Whatever the final outcome, the Glaxo case will likely be waved around by tax lawyers working for multinationals in future fights with the Canada Revenue Agency, as many saw the original 2008 Tax Court decision as heavy-handed.
"This will be definitely relevant to a large number of transfer pricing cases," said Alan Kenigsberg of Stikeman Elliott LLP's Toronto office, who advises corporate clients on transfer pricing and other tax issues, including those facing audits from the Canada Revenue Agency.
"Any case where the Canada Revenue Agency has cherry-picked a specific issue, any time they don't look at the big picture and they are picking on a specific single entry, that's times when you can throw this out there," Mr. Kenigsberg said. "I have at least one or two situations where this case will be incredibly useful."
But Ms.
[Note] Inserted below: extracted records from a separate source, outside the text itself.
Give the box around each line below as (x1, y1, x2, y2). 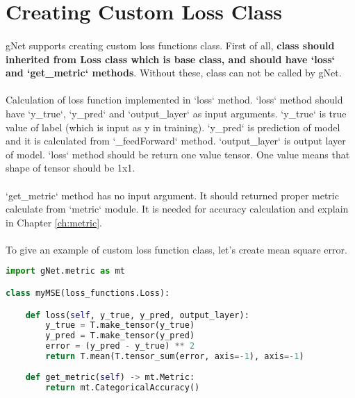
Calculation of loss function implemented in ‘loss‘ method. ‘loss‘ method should (6, 92, 343, 107)
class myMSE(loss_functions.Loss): (6, 288, 170, 298)
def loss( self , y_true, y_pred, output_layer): (25, 310, 249, 320)
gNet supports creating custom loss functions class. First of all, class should (6, 38, 335, 52)
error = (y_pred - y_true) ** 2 (45, 341, 195, 351)
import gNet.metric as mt (6, 266, 125, 276)
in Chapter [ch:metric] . (6, 215, 102, 229)
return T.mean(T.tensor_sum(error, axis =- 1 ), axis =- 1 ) (45, 351, 304, 362)

Kennedy stresses that the ruling by no means opens a loophole in Canada's transfer-pricing rules.
"Are there opportunities for planning and transfer pricing and will companies take advantage of them? Absolutely. They are entitled to do so," she said. "But it's not like this decision has driven a truck through transfer-pricing regulations. Far from it."
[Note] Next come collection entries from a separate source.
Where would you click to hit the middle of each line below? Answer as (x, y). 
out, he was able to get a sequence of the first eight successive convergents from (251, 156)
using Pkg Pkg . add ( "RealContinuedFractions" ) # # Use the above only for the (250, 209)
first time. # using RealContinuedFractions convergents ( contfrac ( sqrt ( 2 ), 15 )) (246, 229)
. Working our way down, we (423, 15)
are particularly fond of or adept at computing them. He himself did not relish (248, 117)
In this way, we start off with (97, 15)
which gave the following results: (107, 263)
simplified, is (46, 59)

She said transfer-pricing disputes will remain on the front burner, partly because the math is getting more complicated. So much of the value of products in the modern economy is based on "intangibles," such as a brand-name or intellectual property, she said. And these are hard things for companies and tax collectors to appraise.
But Canada's declining corporate tax rates, at least relative to the U.S. and some European countries, may put the transfer pricing shoe on the other foot, said lawyer Dale Hill of Gowlings Lafleur Henderson LLP's Ottawa office, who spent 16 years working for the Canadian Revenue Agency negotiating transfer-pricing agreements.
"It won't be so attractive to have more profits in the U.S., as opposed to Canada," Mr. Hill said. "You may see a slight shift, as more companies try to put money in Canada."